Why chest straps are more accurate than watches

Chest straps come in two varieties: electrical and optical. When I say a chest strap is more accurate than a watch, I'm talking about the electrical kind. These use electrodes that contact your skin, and sometimes you may need to wait until you've worked up a bit of a sweat before they get a good connection (although I haven't found that to be an issue in my workouts).

That makes them far more accurate than optical sensors, which are the type you'll see on the back of a smartwatch. Optical sensors are also on armbands like the Polar Verity Sense, and on some chest straps. Most chest straps are the electrical type, including the Polar H10, the Wahoo TRACKR, and the Coospo I mentioned above. You can tell an electrical sensor because it has metal connectors or contact points instead of a green light.

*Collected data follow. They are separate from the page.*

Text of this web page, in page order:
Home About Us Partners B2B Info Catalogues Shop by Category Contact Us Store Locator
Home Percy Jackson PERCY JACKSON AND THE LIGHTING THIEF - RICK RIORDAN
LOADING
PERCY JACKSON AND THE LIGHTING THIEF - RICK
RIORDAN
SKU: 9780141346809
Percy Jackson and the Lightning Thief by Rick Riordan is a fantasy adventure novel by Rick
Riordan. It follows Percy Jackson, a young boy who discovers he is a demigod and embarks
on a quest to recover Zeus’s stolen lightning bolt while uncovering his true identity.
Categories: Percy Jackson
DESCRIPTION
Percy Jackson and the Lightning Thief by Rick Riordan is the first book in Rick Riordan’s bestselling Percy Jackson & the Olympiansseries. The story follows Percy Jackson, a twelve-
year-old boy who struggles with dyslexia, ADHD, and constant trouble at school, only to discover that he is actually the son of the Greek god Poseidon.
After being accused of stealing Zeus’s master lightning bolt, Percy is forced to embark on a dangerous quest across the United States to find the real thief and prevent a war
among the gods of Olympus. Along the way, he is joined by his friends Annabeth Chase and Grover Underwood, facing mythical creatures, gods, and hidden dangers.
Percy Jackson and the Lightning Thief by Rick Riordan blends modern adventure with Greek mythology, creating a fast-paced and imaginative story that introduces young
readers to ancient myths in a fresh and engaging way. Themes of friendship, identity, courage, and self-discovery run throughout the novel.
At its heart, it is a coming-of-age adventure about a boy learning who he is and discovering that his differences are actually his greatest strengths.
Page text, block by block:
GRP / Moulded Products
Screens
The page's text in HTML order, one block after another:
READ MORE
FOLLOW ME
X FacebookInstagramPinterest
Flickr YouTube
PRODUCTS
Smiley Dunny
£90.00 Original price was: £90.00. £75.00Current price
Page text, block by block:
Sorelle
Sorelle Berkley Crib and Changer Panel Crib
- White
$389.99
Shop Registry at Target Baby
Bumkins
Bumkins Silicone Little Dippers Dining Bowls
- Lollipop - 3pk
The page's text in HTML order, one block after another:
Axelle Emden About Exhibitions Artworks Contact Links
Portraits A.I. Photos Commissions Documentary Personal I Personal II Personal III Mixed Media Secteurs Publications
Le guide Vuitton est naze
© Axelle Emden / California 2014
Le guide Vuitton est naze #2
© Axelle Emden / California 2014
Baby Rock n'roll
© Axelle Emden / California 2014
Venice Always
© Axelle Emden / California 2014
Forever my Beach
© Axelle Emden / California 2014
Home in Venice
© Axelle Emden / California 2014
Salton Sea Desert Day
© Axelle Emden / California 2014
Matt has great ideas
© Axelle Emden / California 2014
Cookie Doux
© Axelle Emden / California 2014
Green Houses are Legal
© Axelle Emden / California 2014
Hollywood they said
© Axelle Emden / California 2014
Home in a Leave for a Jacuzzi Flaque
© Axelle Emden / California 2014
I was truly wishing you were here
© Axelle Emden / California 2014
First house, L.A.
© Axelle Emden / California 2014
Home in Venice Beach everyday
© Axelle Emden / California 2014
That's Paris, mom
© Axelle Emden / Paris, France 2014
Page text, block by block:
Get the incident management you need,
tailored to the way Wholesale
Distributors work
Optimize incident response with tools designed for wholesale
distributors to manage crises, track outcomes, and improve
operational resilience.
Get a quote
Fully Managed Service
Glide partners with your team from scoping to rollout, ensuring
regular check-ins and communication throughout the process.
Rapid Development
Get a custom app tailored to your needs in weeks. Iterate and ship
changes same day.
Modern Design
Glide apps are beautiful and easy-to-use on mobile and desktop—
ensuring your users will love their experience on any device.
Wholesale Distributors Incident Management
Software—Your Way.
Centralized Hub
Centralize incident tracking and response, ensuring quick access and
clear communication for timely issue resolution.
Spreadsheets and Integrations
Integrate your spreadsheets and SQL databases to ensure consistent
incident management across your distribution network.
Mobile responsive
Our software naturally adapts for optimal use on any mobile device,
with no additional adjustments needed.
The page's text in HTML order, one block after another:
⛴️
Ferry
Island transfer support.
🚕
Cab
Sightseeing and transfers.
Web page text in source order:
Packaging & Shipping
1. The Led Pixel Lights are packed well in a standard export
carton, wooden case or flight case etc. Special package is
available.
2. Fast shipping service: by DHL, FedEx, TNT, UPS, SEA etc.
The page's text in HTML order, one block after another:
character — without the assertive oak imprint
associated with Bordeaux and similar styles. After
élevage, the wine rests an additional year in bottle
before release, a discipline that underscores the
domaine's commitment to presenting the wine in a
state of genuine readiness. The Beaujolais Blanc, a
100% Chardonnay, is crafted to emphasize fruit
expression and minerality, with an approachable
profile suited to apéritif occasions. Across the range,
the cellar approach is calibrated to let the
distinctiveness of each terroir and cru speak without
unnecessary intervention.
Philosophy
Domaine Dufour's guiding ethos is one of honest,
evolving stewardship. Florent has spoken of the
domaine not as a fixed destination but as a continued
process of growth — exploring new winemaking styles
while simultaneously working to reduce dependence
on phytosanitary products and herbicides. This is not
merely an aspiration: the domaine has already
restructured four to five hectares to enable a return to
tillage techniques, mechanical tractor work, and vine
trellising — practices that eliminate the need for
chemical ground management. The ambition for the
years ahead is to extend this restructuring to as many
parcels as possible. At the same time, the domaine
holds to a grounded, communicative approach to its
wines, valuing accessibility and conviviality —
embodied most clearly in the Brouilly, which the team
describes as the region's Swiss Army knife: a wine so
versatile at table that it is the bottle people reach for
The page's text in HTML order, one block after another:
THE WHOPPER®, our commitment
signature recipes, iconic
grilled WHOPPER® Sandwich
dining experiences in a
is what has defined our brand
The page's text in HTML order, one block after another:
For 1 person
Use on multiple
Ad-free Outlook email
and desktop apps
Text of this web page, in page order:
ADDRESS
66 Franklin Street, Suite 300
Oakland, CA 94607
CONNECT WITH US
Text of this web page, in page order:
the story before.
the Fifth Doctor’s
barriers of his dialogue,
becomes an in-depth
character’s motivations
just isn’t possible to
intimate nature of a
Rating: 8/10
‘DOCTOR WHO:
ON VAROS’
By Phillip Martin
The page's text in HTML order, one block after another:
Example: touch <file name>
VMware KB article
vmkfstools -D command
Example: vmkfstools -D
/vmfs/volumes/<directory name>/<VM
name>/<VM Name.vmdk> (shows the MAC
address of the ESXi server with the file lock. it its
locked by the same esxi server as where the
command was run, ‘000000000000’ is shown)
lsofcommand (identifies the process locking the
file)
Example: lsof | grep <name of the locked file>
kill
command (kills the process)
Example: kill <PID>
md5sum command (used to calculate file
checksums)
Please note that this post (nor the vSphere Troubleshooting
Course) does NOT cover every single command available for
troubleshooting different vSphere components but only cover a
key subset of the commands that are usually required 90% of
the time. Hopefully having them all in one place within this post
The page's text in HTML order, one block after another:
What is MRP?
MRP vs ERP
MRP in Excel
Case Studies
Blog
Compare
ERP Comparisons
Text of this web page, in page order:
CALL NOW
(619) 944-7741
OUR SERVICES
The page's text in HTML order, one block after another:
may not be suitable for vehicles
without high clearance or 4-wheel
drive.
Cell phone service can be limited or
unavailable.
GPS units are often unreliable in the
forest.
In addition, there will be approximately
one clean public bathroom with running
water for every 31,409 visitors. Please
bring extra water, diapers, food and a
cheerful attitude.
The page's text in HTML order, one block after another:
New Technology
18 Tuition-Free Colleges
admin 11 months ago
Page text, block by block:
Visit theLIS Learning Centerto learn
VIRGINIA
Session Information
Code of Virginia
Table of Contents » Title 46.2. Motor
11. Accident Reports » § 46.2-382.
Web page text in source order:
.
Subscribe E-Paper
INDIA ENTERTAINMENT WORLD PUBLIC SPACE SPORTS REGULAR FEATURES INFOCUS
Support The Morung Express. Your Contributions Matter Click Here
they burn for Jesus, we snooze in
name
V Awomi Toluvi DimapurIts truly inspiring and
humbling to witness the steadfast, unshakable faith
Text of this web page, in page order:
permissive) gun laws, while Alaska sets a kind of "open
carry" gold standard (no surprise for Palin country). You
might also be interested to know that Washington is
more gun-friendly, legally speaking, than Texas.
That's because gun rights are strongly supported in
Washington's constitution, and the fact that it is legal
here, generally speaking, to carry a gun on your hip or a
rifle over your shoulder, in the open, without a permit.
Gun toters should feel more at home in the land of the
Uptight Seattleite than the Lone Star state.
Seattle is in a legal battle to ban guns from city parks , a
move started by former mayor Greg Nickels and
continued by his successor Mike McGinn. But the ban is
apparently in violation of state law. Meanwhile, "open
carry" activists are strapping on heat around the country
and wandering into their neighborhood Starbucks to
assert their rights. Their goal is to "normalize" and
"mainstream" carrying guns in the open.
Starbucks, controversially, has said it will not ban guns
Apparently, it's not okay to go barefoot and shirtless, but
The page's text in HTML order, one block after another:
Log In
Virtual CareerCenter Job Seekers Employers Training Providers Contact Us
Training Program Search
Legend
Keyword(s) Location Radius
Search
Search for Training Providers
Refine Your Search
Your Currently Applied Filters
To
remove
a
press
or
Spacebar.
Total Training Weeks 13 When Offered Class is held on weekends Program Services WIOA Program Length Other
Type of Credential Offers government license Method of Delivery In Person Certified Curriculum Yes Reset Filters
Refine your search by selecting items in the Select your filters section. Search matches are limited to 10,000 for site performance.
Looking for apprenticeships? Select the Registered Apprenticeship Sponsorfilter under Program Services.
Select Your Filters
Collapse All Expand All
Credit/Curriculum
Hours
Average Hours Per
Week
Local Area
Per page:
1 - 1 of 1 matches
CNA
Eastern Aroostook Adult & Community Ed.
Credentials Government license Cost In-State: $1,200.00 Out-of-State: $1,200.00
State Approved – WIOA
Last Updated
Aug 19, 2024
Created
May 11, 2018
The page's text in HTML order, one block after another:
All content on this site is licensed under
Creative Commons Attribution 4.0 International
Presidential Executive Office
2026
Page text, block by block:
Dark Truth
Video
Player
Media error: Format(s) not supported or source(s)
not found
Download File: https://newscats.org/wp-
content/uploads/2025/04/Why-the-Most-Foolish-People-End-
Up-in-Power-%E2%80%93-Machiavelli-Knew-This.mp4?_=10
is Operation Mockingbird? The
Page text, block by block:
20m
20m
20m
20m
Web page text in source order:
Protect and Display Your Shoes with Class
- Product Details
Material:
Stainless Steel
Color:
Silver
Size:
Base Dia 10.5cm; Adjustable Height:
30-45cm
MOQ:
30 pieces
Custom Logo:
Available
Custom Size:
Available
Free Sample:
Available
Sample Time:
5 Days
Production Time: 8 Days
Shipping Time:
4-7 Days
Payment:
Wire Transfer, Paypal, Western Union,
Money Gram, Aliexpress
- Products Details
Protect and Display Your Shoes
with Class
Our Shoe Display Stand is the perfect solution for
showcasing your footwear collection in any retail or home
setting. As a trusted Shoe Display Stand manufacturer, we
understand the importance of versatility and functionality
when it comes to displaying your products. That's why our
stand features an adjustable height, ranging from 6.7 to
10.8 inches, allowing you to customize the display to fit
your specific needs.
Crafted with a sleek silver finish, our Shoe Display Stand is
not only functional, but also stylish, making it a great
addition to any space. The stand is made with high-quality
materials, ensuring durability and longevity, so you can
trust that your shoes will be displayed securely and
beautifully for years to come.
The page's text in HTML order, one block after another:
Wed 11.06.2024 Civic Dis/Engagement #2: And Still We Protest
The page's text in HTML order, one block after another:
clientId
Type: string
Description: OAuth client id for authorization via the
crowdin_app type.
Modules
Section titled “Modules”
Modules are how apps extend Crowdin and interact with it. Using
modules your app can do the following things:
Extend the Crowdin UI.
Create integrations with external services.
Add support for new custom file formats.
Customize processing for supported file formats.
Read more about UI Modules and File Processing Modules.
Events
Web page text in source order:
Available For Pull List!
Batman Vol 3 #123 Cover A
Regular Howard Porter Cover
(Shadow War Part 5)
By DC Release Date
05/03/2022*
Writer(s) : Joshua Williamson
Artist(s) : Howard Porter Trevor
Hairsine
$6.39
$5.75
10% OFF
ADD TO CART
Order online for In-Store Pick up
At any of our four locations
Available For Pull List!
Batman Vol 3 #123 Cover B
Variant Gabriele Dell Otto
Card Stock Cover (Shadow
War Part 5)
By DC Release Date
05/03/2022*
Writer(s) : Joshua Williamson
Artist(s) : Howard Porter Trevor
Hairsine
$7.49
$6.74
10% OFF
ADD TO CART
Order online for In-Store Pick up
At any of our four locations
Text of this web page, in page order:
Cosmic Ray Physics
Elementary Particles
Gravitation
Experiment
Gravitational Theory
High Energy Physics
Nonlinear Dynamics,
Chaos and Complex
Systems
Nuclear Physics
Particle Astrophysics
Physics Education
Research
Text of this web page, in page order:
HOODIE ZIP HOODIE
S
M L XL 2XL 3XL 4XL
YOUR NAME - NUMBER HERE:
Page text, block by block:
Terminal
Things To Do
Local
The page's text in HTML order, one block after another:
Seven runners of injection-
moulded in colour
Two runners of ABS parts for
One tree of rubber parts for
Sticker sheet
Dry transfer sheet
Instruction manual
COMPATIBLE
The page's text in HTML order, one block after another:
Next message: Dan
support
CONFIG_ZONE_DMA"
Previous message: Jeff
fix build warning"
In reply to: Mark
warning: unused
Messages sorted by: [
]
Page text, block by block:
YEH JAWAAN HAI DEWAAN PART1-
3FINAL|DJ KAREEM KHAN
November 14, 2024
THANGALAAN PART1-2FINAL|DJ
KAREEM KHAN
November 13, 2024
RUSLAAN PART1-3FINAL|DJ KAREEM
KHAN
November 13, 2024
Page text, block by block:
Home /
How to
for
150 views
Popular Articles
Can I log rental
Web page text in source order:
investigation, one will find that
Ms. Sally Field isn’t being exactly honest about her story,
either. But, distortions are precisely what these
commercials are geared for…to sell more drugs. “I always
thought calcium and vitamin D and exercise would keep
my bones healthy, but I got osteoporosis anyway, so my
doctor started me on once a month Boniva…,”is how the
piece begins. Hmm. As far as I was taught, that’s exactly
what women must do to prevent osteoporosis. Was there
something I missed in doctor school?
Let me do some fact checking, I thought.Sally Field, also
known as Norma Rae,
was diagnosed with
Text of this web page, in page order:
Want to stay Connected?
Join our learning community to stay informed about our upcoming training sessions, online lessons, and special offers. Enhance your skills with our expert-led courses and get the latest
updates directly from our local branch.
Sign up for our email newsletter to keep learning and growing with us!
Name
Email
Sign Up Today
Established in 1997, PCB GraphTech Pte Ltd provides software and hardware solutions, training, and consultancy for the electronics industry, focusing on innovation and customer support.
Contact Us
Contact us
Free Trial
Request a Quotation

The optical sensors in watches use a green light, and they pick up your heart rate by detecting the light that bounces off your blood vessels as the blood pulses through. Relying on light means that they don't always work as well through tattoos and may struggle with accuracy on darker skin tones. They can also be confused by outside light, which is why they aren't as accurate if your watch is worn loosely or is too large to get a good fit. Runners sometimes experience "cadence lock," where the cadence of their footsteps (170 steps per minute, let's say) causes the watch to think your heart is beating at exactly that rhythm. If your app reports a heart rate that is the same as your cadence, there's a good chance it wasn't measuring your heart rate at all.

You can sidestep all of those issues by wearing a chest strap. As I've found in my device reviews, even the most accurate watches won't always record your heart rate perfectly 100% of the time. If you care a lot about your heart rate in training, just get the chest strap.

Why the Coospo is my favorite

I've been wearing a cheap Coospo heart rate monitor for years. I didn't borrow it for a review, I just bought one because I wanted a cheap and easy way to track my heart rate without a watch. (I was doing a lot of kettlebell workouts, and the kettlebell rests gently on your wrist during overhead exercises, where a watch would be in the way.

I've kept using it since then. It's been happily paired with an iPhone, a Peloton, an Apple Watch, a series of Garmins, and probably a bunch of others I've forgotten about. When I write the "accuracy" section in my fitness watch comparisons and reviews, I use the Coospo (either paired to my phone or to a third watch) to get a gold-standard heart rate graph to see how the tested devices stack up.

The Coospo heart rate monitor I have is a slightly older version of the one linked above (since I've had it so long). It uses Bluetooth and also supports ANT+, and it gets its power from a coin cell battery that I have to change out roughly once a year. It doesn't have any on-device storage space, which I don't need, because it beams the data directly to the connected watch or phone. It's comfortable and easy to adjust. The device pops off so I can wash the strap. And even though there are more expensive straps out there (like the $100 Polar H10, which I've heard is great), I cannot think of a single chest strap feature I could possibly care about that I don't already have.

How to use a chest strap without a watch

On my iPhone, I found the simplest way was to download the Polar Beat app (free on iOS and Android), which pairs with my strap over Bluetooth. If you’re going for a run or a bike ride while carrying your phone, it can also use your phone’s GPS to track your pace and record where you went on a map.

I tend to use mine for indoor cycling, though, and for kettlebell workouts (which I log as “other indoor”). Using a strap without a watch is especially handy with kettlebells, since the bell otherwise knocks into the watch in certain positions. But if you have a fitness watch and you like using it, most models will allow you to pair the watch with a chest strap directly. That way you can get the most accurate readings, and be able to check the numbers from your wrist.